Hobart Race or Bust

Sailing the Rolex Sydney Hobart with her father carries on a distance-racing family tradition

Katie Devore
Katie DeVore relaxes before the start of the 2017 Rolex Sydney Hobart Race on board the New York-based Xp 44 Warrior Won. Photo: H.I. Devore

Katie DeVore calls herself her dad’s “fake son.” As a kid, she delighted in trips to Home Depot with her father, H.L. DeVore, and the projects that followed those trips.

“We’ve always had a special connection,” she says. “I would go to the boatyard to work on the boat, and sail with my dad on our Shields or J/44.”

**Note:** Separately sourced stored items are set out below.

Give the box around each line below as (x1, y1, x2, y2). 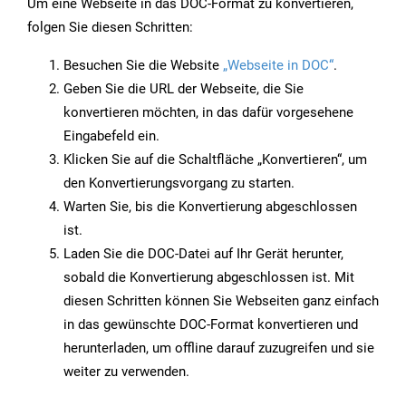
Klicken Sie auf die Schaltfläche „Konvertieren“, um (63, 151, 367, 169)
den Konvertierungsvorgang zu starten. (63, 175, 295, 192)
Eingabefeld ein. (63, 128, 159, 145)
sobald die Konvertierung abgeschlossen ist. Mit (63, 269, 354, 286)
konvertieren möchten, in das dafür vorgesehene (63, 104, 353, 121)
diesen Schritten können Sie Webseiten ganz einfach (63, 293, 379, 310)
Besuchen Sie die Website (63, 57, 223, 74)
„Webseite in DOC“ (223, 57, 333, 74)
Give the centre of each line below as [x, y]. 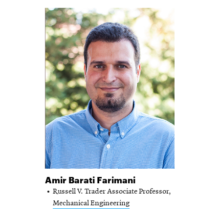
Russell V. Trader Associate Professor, [112, 192]
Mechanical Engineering [91, 203]
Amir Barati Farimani [90, 179]
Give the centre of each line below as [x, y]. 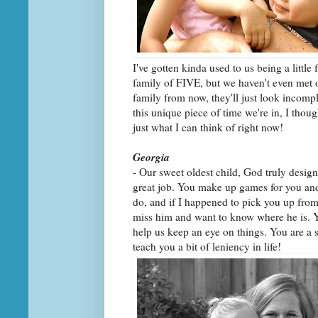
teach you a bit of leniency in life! [207, 246]
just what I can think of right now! [208, 127]
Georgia [151, 157]
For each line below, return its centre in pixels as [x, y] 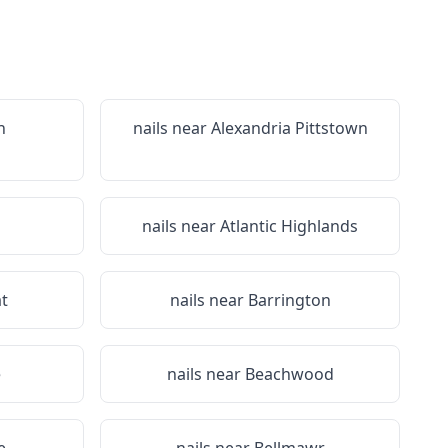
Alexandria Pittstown [289, 128]
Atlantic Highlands [289, 226]
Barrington [289, 300]
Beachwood [289, 374]
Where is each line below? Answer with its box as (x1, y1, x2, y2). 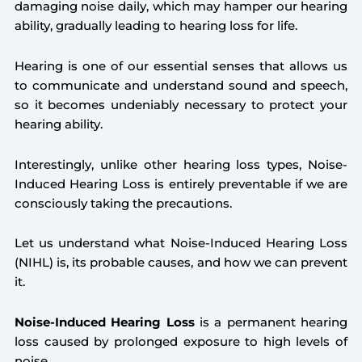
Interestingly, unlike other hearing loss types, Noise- (14, 157, 348, 172)
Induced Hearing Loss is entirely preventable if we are (14, 176, 348, 192)
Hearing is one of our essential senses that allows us (14, 59, 348, 74)
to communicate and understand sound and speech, (14, 78, 348, 93)
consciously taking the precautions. (14, 196, 232, 211)
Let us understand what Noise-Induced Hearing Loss (14, 236, 348, 251)
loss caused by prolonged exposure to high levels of (14, 334, 348, 349)
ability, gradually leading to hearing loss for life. (14, 19, 297, 34)
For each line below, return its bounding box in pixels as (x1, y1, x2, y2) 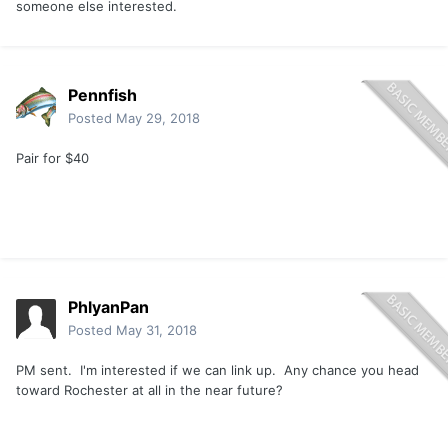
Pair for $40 (16, 150, 89, 167)
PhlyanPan (68, 297, 149, 318)
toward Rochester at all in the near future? (16, 382, 287, 399)
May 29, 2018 (116, 110, 200, 127)
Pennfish (68, 85, 137, 106)
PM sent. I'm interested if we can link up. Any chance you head (16, 362, 419, 379)
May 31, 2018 (116, 322, 197, 339)
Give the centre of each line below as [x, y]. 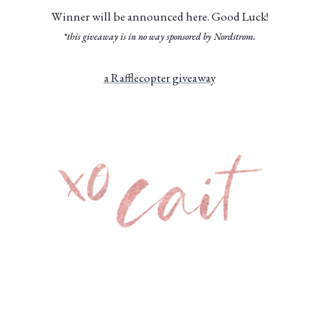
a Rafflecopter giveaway [159, 77]
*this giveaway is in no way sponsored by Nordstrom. [159, 36]
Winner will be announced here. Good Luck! [159, 16]
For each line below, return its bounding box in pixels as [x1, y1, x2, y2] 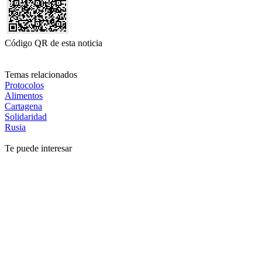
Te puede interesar [5, 143, 72, 154]
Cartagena [5, 101, 42, 112]
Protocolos [5, 80, 44, 91]
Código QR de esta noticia [5, 38, 102, 49]
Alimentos [5, 91, 43, 101]
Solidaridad [5, 112, 47, 122]
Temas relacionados [5, 70, 77, 80]
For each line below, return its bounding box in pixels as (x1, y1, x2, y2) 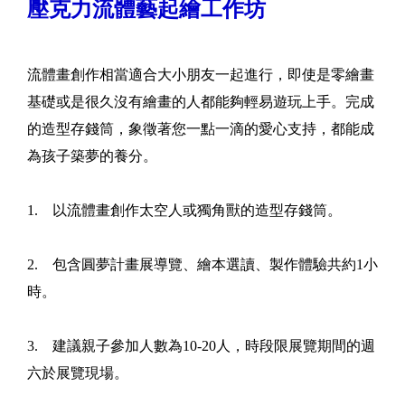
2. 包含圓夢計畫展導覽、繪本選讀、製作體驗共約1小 (27, 256, 378, 272)
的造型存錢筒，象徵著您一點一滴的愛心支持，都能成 (27, 120, 374, 137)
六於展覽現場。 (27, 364, 128, 381)
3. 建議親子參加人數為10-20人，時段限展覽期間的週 (27, 337, 375, 353)
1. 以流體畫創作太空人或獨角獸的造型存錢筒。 (27, 202, 342, 218)
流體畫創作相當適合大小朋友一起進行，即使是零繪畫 (27, 66, 374, 82)
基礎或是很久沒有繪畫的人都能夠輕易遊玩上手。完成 (27, 93, 374, 109)
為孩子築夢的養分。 (27, 147, 157, 164)

Ever since she was a youngster, DeVore admired her father for his participation in distance races, such as the Newport Bermuda, and made it her goal to eventually sail in one herself. In December 2016, the senior DeVore was watching a live broadcast of the Rolex Sydney Hobart Race with his family and mused aloud about taking his own team to race on Christopher Sheehan’s Xp 44 Warrior Won. The younger DeVore seized the opportunity to plead for a chance to join the crew herself should they enter Australia’s great race.


DeVore got her wish months later during the 2017 Edlu ­Distance Race on Long Island Sound. With her father as navigator and Sheehan at the helm, DeVore took up the challenge with confidence and a willingness to learn, with her focus set on Hobart Race.

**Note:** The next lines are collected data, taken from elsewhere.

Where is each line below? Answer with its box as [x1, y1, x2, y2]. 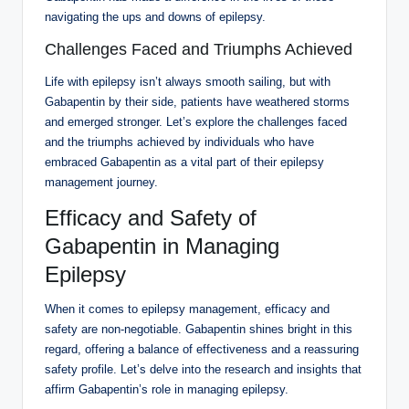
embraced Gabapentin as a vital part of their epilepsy [45, 154, 324, 169]
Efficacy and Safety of [45, 204, 257, 230]
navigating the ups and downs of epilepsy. [45, 9, 266, 24]
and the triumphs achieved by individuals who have [45, 134, 314, 149]
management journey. [45, 174, 158, 189]
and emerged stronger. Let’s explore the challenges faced [45, 114, 347, 129]
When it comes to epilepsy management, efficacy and [45, 301, 330, 316]
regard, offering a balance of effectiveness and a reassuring [45, 341, 359, 356]
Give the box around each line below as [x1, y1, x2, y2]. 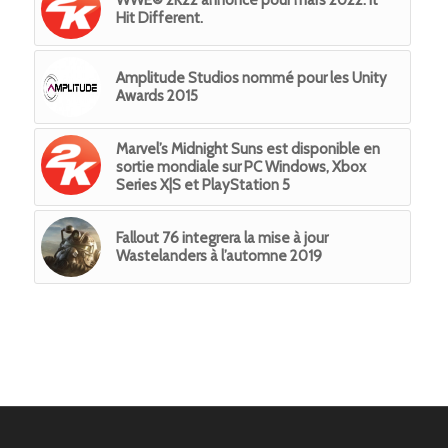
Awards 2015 [115, 86, 198, 105]
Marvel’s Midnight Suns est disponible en [115, 139, 380, 158]
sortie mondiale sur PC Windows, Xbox [115, 157, 366, 176]
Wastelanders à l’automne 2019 [115, 246, 322, 265]
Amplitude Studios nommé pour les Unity [115, 68, 387, 87]
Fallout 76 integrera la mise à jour [115, 228, 328, 247]
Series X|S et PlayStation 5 [115, 175, 290, 194]
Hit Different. [115, 8, 203, 27]
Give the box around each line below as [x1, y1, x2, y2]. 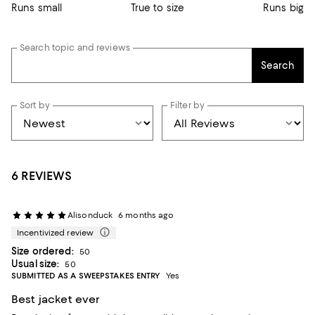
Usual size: [11, 258, 60, 269]
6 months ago [118, 210, 174, 220]
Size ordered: [11, 245, 74, 257]
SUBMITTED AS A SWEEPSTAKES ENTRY [11, 271, 160, 281]
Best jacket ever [11, 292, 101, 306]
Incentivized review [17, 228, 94, 238]
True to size [130, 2, 185, 13]
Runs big [262, 2, 304, 13]

“Each race that I did, I also learned and grew,” she says. “Mr. Sheehan puts an emphasis on learning, so I was never afraid to make a mistake.”

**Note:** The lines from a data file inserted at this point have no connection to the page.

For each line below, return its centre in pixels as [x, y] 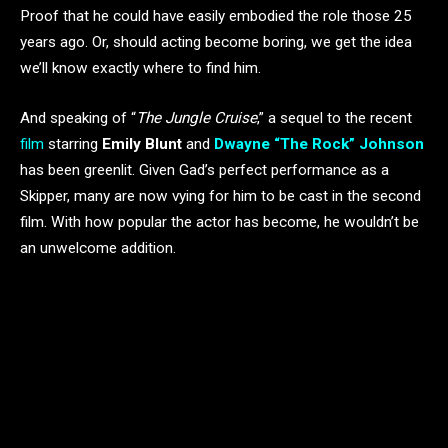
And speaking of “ [78, 117]
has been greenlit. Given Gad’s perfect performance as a [204, 169]
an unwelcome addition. [98, 247]
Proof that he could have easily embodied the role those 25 [216, 15]
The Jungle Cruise [196, 117]
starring [73, 143]
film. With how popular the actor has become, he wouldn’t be [219, 221]
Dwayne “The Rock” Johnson [319, 143]

DeVore is an accomplished sailor and a Division 1 track athlete at the University of Pennsylvania, so committing to and completing the race was a balancing act for the busy 20-year-old. She finished an exam and left for Sydney within 24 hours. Once she arrived Down Under, she went straight from baggage claim to ­Warrior Won for practice. Exhausted but full of adrenaline, she says, she took in the sights for the first time.


“I was immediately overcome,” says DeVore. “Being in Sydney Harbor and seeing the Opera House and the bridge, with LDV Comanche ripping across the harbor, it hit me how crazy it was to be doing the race just a short time after packing up my dorm room.”

Standout memories of the race include sailing past ­Tasmania’s iconic Organ Pipes, reaching a record speed of 22.3 knots, and the abundance of camaraderie on the dock post-race. What held the most weight, however, was hearing her father say he was living his dream.

“For me to be able to do the Sydney Hobart Race with my dad is a once-in-a-lifetime experience,” she says, “to be able to cross the finish line with him.”